Maven has a dependency management section. In this section, dependencies with
rules (e.g. exclusions) can be setup. This information can then be referenced
by child POMs by only including org#module as a dependency. The revision and
rules for that dependency are inherited from the parent. Since Maven 2.0.9, the
import scope was introduced to allow dependency management information to be
referenced from any POM, not just the parent.
In Ivy 2.1, I use a development time ivysettings.xml file in my stream and
declare revision information there. This allows all projects under development
in that stream to have consistent revisions. For example:
ivysettings.xml
junit.rev=4.8.2
ivy.xml
<dependency org="junit" name="junit" rev="${junit.rev}" />
This works nicely.
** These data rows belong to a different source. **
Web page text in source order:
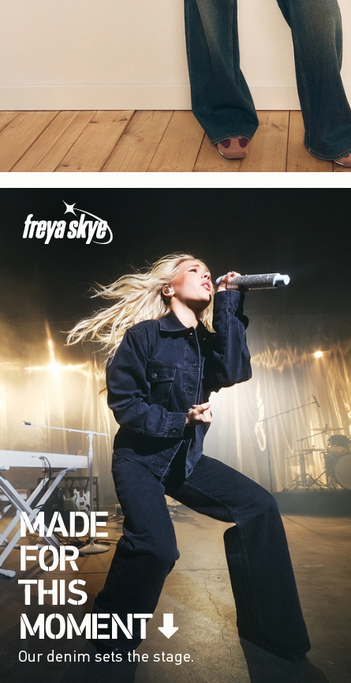
Our denim sets the stage.
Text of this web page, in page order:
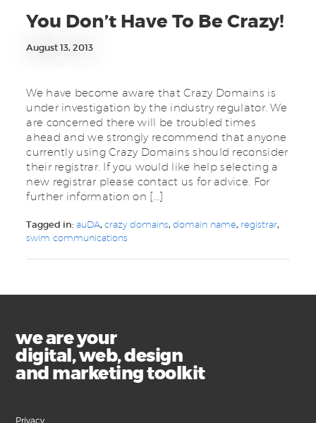
You Don’t Have To Be Crazy!
August 13, 2013
We have become aware that Crazy Domains is
under investigation by the industry regulator. We
are concerned there will be troubled times
ahead and we strongly recommend that anyone
currently using Crazy Domains should reconsider
their registrar. If you would like help selecting a
new registrar please contact us for advice. For
further information on […]
Tagged in:auDA,crazy domains,domain name, registrar,
swim communications
we are your
digital, web, design
and marketing toolkit
Privacy
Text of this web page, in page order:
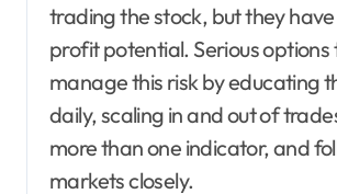
trading the stock, but they
profit potential. Serious options
manage this risk by educating
daily, scaling in and out of
more than one indicator, and
markets closely.
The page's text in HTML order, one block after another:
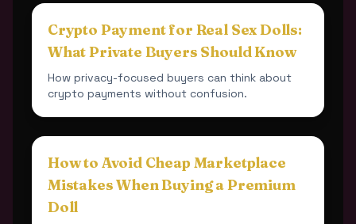
Crypto Payment for Real Sex Dolls:
What Private Buyers Should Know
How privacy-focused buyers can think about
crypto payments without confusion.
How to Avoid Cheap Marketplace
Mistakes When Buying a Premium
Doll

Unfortunately it doesn't match Maven import or POM
inheritance because I don't inherit dependency rules
(excludes/includes/artifacts). Even the inheritance for revision is nice, you
only need to configure org#module in the child.
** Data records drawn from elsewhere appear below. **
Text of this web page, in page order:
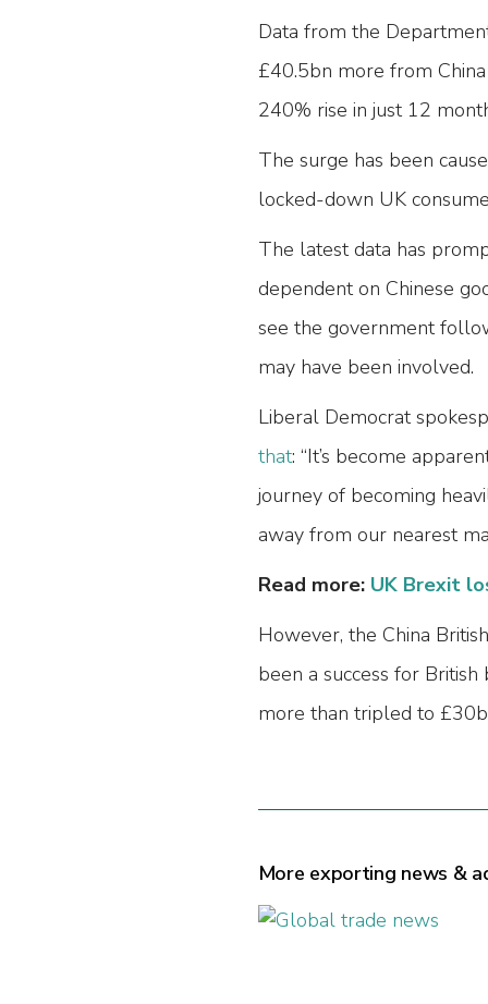
Data from the
£40.5bn more from
240% rise in just 12
The surge has been
locked-down UK
The latest data has
dependent on Chinese
see the government
may have been involved.
Liberal Democrat
that: “It’s become
journey of becoming
away from our nearest
Read more: UK Brexit
However, the China
been a success for
more than tripled to
More exporting news &
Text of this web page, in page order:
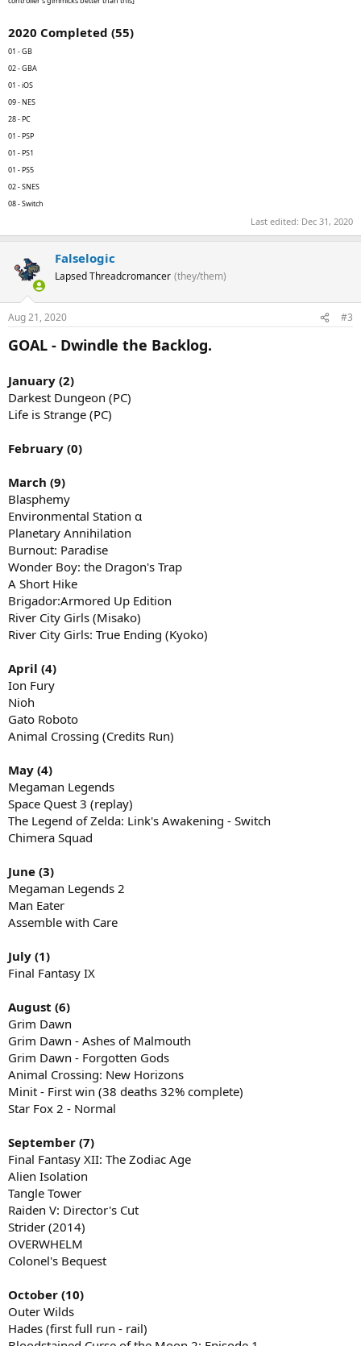
2020 Completed (55)
01 - GB
02 - GBA
01 - iOS
09 - NES
28 - PC
01 - PSP
01 - PS1
01 - PS5
02 - SNES
08 - Switch
Last edited: Dec 31, 2020
Falselogic
Lapsed Threadcromancer (they/them)
Aug 21, 2020 #3
GOAL - Dwindle the Backlog.
January (2)
Darkest Dungeon (PC)
Life is Strange (PC)
February (0)
March (9)
Blasphemy
Environmental Station α
Planetary Annihilation
Burnout: Paradise
Wonder Boy: the Dragon's Trap
A Short Hike
Brigador:Armored Up Edition
River City Girls (Misako)
River City Girls: True Ending (Kyoko)
April (4)
Ion Fury
Nioh
Gato Roboto
Animal Crossing (Credits Run)
May (4)
Megaman Legends
Space Quest 3 (replay)
The Legend of Zelda: Link's Awakening - Switch
Chimera Squad
June (3)
Megaman Legends 2
Man Eater
Assemble with Care
July (1)
Final Fantasy IX
August (6)
Grim Dawn
Grim Dawn - Ashes of Malmouth
Grim Dawn - Forgotten Gods
Animal Crossing: New Horizons
Minit - First win (38 deaths 32% complete)
Star Fox 2 - Normal
September (7)
Final Fantasy XII: The Zodiac Age
Alien Isolation
Tangle Tower
Raiden V: Director's Cut
Strider (2014)
OVERWHELM
Colonel's Bequest
October (10)
Outer Wilds
Hades (first full run - rail)
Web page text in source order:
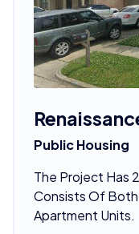
Public Housing
The Project Has
Consists Of Both
Apartment Units.
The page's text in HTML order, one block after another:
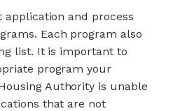
and process
Each program also
list. It is important to
program your
Authority is unable
that are not
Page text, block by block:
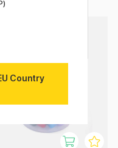
Country

Ivy 2.2 introduces parent Ivy files with extends tag. If I understand
correctly, the child files inherits all dependencies. Considering 1 parent file
in the stream for several modules under development, inheriting all dependencies
is not what I am interested in. And I don't really want to manage "the UI layer
parent file" and the "domain layer parent file". I want 1 parent file to define
the architecture dependencies for all modules in the stream, but let the
children choose which dependencies they use. So I guess I could simply be
asking, can Ivy replicate Maven's import feature?
However, I don't really think Maven's POM Inheritance or import scope is what I
want either. If I understand Maven's parent POM/import feature, the
responsibility for conflict resolution is on the POM author.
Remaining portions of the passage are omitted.